Exercise materials
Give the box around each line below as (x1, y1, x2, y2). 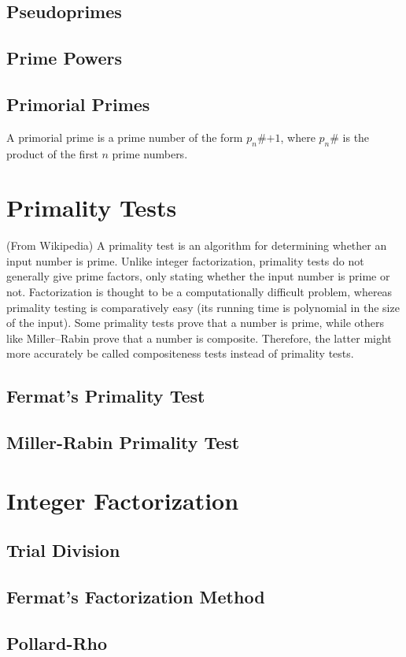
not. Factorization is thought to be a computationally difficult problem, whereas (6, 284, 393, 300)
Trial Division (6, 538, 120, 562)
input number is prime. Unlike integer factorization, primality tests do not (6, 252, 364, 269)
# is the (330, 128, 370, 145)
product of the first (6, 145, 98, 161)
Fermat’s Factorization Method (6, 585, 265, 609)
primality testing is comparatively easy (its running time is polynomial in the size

--

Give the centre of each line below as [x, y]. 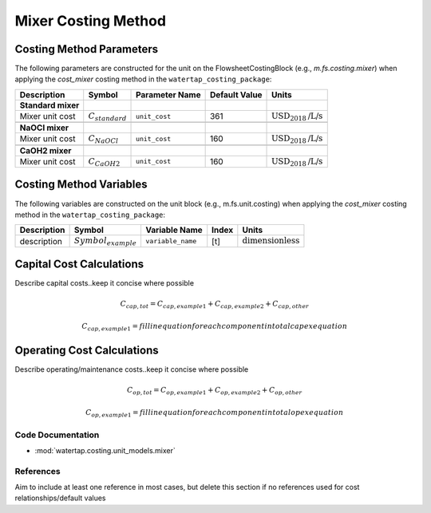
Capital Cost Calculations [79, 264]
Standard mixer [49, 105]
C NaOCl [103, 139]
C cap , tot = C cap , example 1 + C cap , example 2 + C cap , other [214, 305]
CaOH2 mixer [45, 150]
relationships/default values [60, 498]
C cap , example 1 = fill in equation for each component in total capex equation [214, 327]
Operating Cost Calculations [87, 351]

Work instruction
Word for word, write out the lines above running from the one with "Give the box" up to and including the one with "Fermat’s Factorization Method". Drop any picture.

Task response
Give the box around each line below as (x1, y1, x2, y2). 
not. Factorization is thought to be a computationally difficult problem, whereas (6, 284, 393, 300)
Trial Division (6, 538, 120, 562)
input number is prime. Unlike integer factorization, primality tests do not (6, 252, 364, 269)
# is the (330, 128, 370, 145)
product of the first (6, 145, 98, 161)
Fermat’s Factorization Method (6, 585, 265, 609)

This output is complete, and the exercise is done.